New K:それまで割とおとなしめというか、あまりアッパーな曲がなかったので、ダダダ!的なアッパーな曲はどんな感じかな?というのを考えながら作った曲ですね。アッパーなものとはいえEDMやハイパーポップをダダダ!でやるのもちょっと違う気がしたというか、単純にそういうはっちゃけ方をするのも面白くないよな……とか考えていたような気がします。“つまらないものにはしたくないな”という意識はありましたね。四つ打ちならではのグルーヴをどう“アッパー”に組み込むかを考えました。

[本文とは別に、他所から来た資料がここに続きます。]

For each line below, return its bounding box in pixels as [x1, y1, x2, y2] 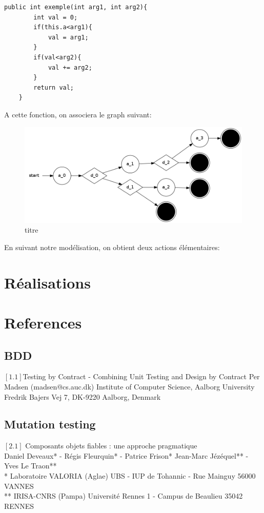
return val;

いつか:1stの「ルーチン」とも、2ndの「goodance goodance」とも違うアプローチで、さらにわたしの得意な感じのトラックなのに今まで感じたことがないジャンルのものが来たので、突き動かされるようにパパパっと書き上げました。直感的にこれがダダダ!の軸になるかもしれないと思って、セルフタイトルにしたんです。





――結果この曲がダダダ!の1stフルアルバム『THE BEST HIT 1 MINUTES』の1曲目を飾ることになります。アルバムの構想はいつ頃からできてきたのでしょう?

いつか:シングル6曲を作った後ですね。そこからアルバムのための曲作りをしていって。

New K:これまでリリースしたシングルは1曲1曲作っていったので、アルバム曲は1枚のアルバムにすることを考えながら作りました。それぞれが濃いものだけど、集まったことによって宝石箱的なゴージャスさをすごく感じて。完成してシンプルに感動しましたね。


――アルバム2曲目の「我DANCE」は、「ダダダ!」の路線を極めたような印象を受けました。MVに出演なさっているダンサーさんも、「ダダダ!」でパフォーマンスされたTEMPURA KIDZのKARINさんなので、関連性があるのかなと。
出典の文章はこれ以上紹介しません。